On Christmas Eve, Vertex secured $5.1 million via convertible loan financing to fund work at Reward.
Horizon approved the development of its Boorara project in Kalgoorlie in July 2024. The $450,000 development is being funded by mining contractor Hampton Transport Services and will be repaid via project cashflow.
The development will see Horizon mine four open pits containing 1.24Mt at 1.24g/t gold for 49,500oz over 14 months. Since then, the company has amassed a stockpile of 54,380t, which has been hauled to Norton Gold Fields’ nearby Paddington mill for processing. Horizon announced first gold on Tuesday.
Boorara is expected to generate $30m of cashflow based on a gold price of $3600/oz. Mining is also underway at the Phillips Find project, via a joint venture with BML Ventures, with processing to begin at the Greenfields mill next month.
Horizon has also completed economic studies on the Cannon and Penny’s Find projects, which it says are awaiting final investment decisions. On Friday, Horizon announced a two-tranche private placement to Golden Crane Holdings to raise $9.62 million to continue development.
The company is in the process of merging with Poseidon Nickel, which will give it access to the mothballed 2.2Mtpa Black Swan plant, unlocking a broader 1.8Moz resource base.
NMR only acquired its Queensland gold assets in November but has wasted no time in accelerating plans to get into production.
The company is paying $18.9m over 33 months, plus a 2% production royalty, for the Far Fanning and Blackjack projects in the Ravenswood-Charters Towers region.
Far Fanning has a resource of 2.3Mt at 1.84g/t gold for 138,000oz of gold, while the 340,000tpa Blackjack plant is on care and maintenance. NMR raised $3.46 million at a premium in November to fund refurbishment work.
On Tuesday, NMR reported it was ramping up the refurbishment of Blackjack and was on track to pour first gold in the September quarter. The company has already completed 3681 hours of work, including ball mill inspections, site establishment, safety and readiness planning and regulatory engagement and compliance.
A 14-strong plant refurbishment team is preparing to mobilise, while the main office block is expected to be delivered later this month, with installation, network cabling, CCTV, access control and security systems targeted for full completion by the first week of February.

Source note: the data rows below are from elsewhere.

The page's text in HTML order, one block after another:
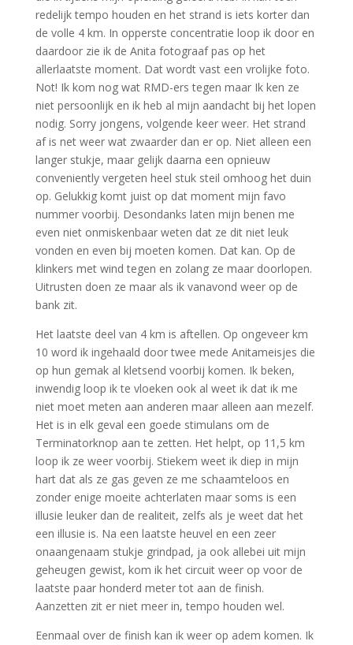
redelijk tempo houden en het strand is iets korter dan
de volle 4 km. In opperste concentratie loop ik door en
daardoor zie ik de Anita fotograaf pas op het
allerlaatste moment. Dat wordt vast een vrolijke foto.
Not! Ik kom nog wat RMD-ers tegen maar Ik ken ze
niet persoonlijk en ik heb al mijn aandacht bij het lopen
nodig. Sorry jongens, volgende keer weer. Het strand
af is net weer wat zwaarder dan er op. Niet alleen een
langer stukje, maar gelijk daarna een opnieuw
conveniently vergeten heel stuk steil omhoog het duin
op. Gelukkig komt juist op dat moment mijn favo
nummer voorbij. Desondanks laten mijn benen me
even niet onmiskenbaar weten dat ze dit niet leuk
vonden en even bij moeten komen. Dat kan. Op de
klinkers met wind tegen en zolang ze maar doorlopen.
Uitrusten doen ze maar als ik vanavond weer op de
bank zit.
Het laatste deel van 4 km is aftellen. Op ongeveer km
10 word ik ingehaald door twee mede Anitameisjes die
op hun gemak al kletsend voorbij komen. Ik beken,
inwendig loop ik te vloeken ook al weet ik dat ik me
niet moet meten aan anderen maar alleen aan mezelf.
Het is in elk geval een goede stimulans om de
Terminatorknop aan te zetten. Het helpt, op 11,5 km
loop ik ze weer voorbij. Stiekem weet ik diep in mijn
hart dat als ze gas geven ze me schaamteloos en
zonder enige moeite achterlaten maar soms is een
illusie leuker dan de realiteit, zelfs als je weet dat het
een illusie is. Na een laatste heuvel en een zeer
onaangenaam stukje grindpad, ja ook allebei uit mijn
geheugen gewist, kom ik het circuit weer op voor de
laatste paar honderd meter tot aan de finish.
Aanzetten zit er niet meer in, tempo houden wel.
Eenmaal over de finish kan ik weer op adem komen. Ik
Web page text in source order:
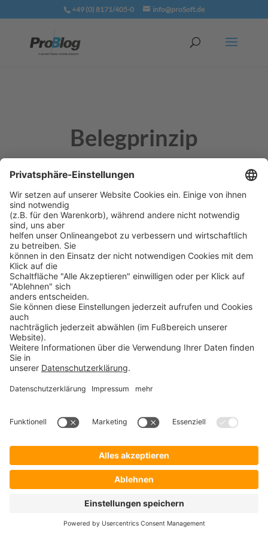
+49 (0) 8171/405-0 info@proSoft.de
Belegprinzip
Das Belegprinzip basiert auf Dokumenten (Belegen),
die ein Ereignis im Geschäftsprozess, das eine
finanzielle Auswirkung auf ein Unternehmen hat,
dokumentieren und daher in der Buchhaltung
erfasst werden müssen.
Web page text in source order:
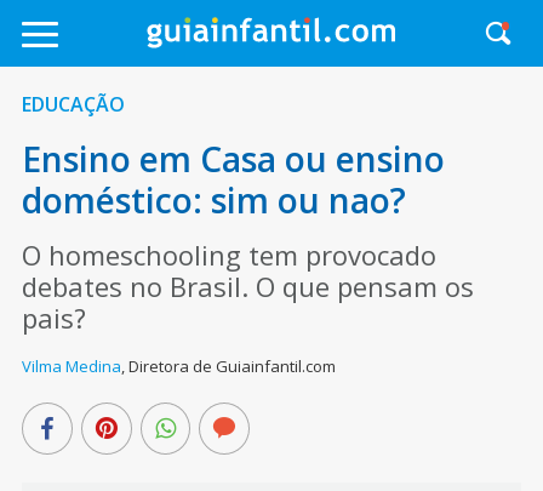
EDUCAÇÃO
Ensino em Casa ou ensino
doméstico: sim ou nao?
O homeschooling tem provocado
debates no Brasil. O que pensam os
pais?
Vilma Medina,Diretora de Guiainfantil.com
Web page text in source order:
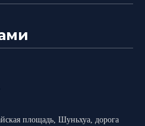
площадь, Шуньхуа, дорога
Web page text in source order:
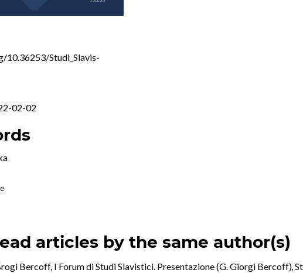
10.36253/Studi_Slavis-
02-02
articles by the same author(s)
Bercoff, I Forum di Studi Slavistici. Presentazione (G. Giorgi Bercoff),
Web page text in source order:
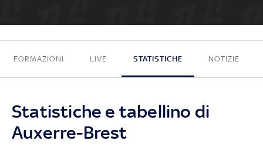
3 - 0
FORMAZIONI LIVE STATISTICHE NOTIZIE
Statistiche e tabellino di
Auxerre-Brest
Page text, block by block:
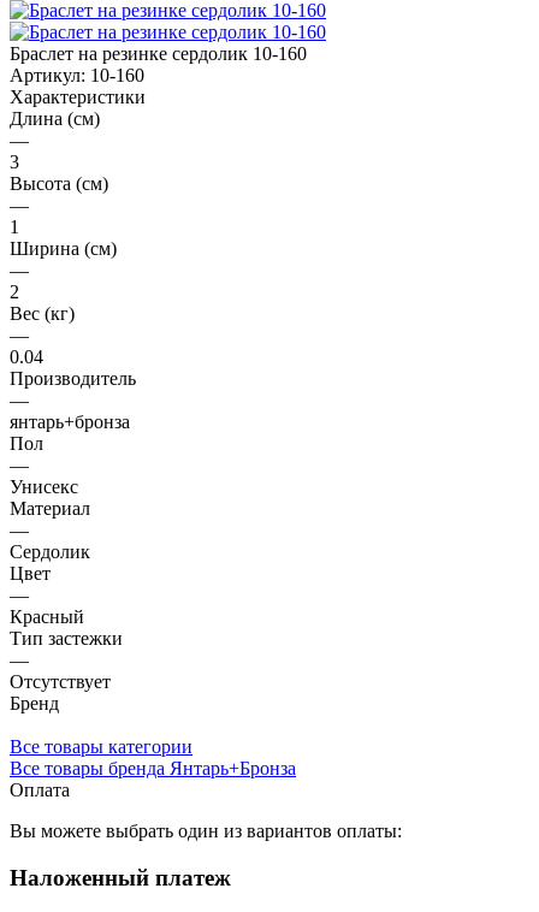
Браслет на резинке сердолик 10-160
Артикул: 10-160
Характеристики
Длина (см)
—
3
Высота (см)
—
1
Ширина (см)
—
2
Вес (кг)
—
0.04
Производитель
—
янтарь+бронза
Пол
—
Унисекс
Материал
—
Сердолик
Цвет
—
Красный
Тип застежки
—
Отсутствует
Бренд
Все товары категории
Все товары бренда Янтарь+Бронза
Оплата
Вы можете выбрать один из вариантов оплаты:
Наложенный платеж
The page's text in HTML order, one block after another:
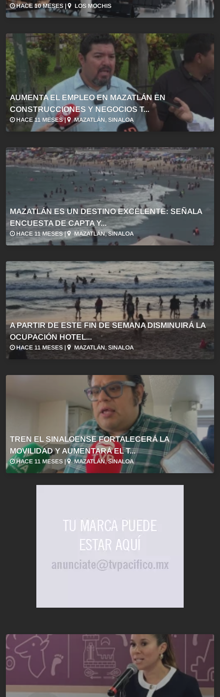
HACE 10 MESES | LOS MOCHIS
AUMENTA EL EMPLEO EN MAZATLÁN EN
CONSTRUCCIONES Y NEGOCIOS T...
HACE 11 MESES | MAZATLÁN, SINALOA
MAZATLÁN ES UN DESTINO EXCELENTE: SEÑALA
ENCUESTA DE CAPTA Y...
HACE 11 MESES | MAZATLÁN, SINALOA
A PARTIR DE ESTE FIN DE SEMANA DISMINUIRÁ LA
OCUPACIÓN HOTEL...
HACE 11 MESES | MAZATLÁN, SINALOA
TREN EL SINALOENSE FORTALECERÁ LA
MOVILIDAD Y AUMENTARÁ EL T...
HACE 11 MESES | MAZATLÁN, SINALOA
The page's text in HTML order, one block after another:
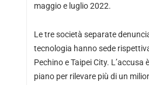
maggio e luglio 2022.
Le tre società separate
tecnologia hanno sede
Pechino e Taipei City.
piano per rilevare più di un
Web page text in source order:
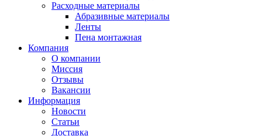
Расходные материалы
Абразивные материалы
Ленты
Пена монтажная
Компания
О компании
Миссия
Отзывы
Вакансии
Информация
Новости
Статьи
Доставка
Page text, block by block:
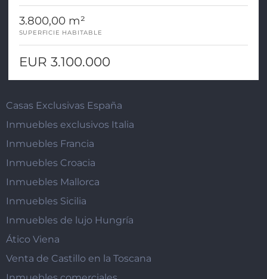
3.800,00 m²
SUPERFICIE HABITABLE
EUR 3.100.000
Casas Exclusivas España
Inmuebles exclusivos Italia
Inmuebles Francia
Inmuebles Croacia
Inmuebles Mallorca
Inmuebles Sicilia
Inmuebles de lujo Hungría
Ático Viena
Venta de Castillo en la Toscana
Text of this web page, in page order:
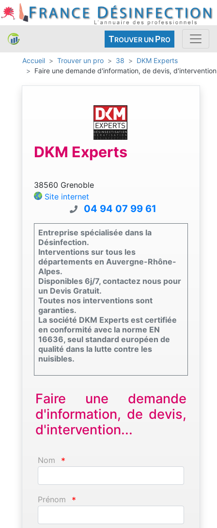
TROUVER UN PRO
Accueil Trouver un pro 38
DKM Experts
Faire une demande d'information, de devis, d'intervention
DKM Experts
38560 Grenoble
Site internet
04 94 07 99 61
Entreprise spécialisée dans la
Désinfection.
Interventions sur tous les
départements en Auvergne-Rhône-
Alpes.
Disponibles 6j/7, contactez nous pour
un Devis Gratuit.
Toutes nos interventions sont
garanties.
La société DKM Experts est certifiée
en conformité avec la norme EN
16636, seul standard européen de
qualité dans la lutte contre les
nuisibles.
Faire une demande
d'information, de devis,
d'intervention...
Nom *
Prénom *
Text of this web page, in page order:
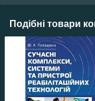
Подібні товари

NMR has appointed key personnel and is being assisted by contractors including Ausenco and Cadia Systems.
In October, Adelong agreed to farm out 51% of its namesake project in NSW to Great Divide.
Adelong has historically produced more than 800,000oz of gold and has a current resource of 188,000oz at 3.21g/t gold.

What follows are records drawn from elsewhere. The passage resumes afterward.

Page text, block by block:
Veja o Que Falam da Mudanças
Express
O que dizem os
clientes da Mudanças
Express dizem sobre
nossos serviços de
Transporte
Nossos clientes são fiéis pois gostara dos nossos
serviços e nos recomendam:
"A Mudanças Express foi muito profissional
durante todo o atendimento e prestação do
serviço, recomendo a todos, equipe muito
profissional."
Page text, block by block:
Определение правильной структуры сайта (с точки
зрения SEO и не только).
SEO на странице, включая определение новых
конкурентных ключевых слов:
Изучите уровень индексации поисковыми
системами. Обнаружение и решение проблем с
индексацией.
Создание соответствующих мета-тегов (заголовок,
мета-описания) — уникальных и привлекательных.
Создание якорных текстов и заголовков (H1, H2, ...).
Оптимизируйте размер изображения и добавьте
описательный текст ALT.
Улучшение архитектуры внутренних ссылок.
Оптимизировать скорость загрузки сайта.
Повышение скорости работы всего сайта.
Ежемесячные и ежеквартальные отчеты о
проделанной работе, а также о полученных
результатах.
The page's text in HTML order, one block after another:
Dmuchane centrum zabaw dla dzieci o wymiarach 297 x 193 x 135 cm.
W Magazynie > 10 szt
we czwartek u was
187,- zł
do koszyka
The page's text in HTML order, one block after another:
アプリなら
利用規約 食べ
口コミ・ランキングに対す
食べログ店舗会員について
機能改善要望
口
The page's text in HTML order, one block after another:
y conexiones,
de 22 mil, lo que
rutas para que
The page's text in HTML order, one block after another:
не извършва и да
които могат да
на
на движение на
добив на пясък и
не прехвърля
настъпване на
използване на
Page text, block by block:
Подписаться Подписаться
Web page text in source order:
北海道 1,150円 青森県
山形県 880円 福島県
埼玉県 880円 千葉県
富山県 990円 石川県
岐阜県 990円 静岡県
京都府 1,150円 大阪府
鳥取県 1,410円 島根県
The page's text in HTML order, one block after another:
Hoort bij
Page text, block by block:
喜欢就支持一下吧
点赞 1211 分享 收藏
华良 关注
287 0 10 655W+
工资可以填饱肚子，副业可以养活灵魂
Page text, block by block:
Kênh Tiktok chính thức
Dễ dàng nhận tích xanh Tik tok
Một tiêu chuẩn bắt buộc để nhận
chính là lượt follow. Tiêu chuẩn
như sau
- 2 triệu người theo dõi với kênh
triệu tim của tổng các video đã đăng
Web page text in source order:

GDM will oversee the refurbishment of the Adelong gold plant with a deadline of achieving first gold production by November.
The company was founded by the Queensland-based Ryan family, who have owned and operated large-scale rural enterprises and civil and mining earthmoving projects.
GDM is still completing due diligence and is yet to outline its plans for the Adelong project.
If it is satisfied with the DD process, GDM will acquire an initial 15% of the project for $300,000 and move to 51% on the achievement of first gold production.
Adelong completed a scoping study in 2022, outlining capital costs of $11.88m for a five-year operation to produce 81,082oz of gold.
The study determined the project would generate gross project cashflow of $81m, though the study was based on a gold price of $2650/oz, at least 60% lower than the current spot price.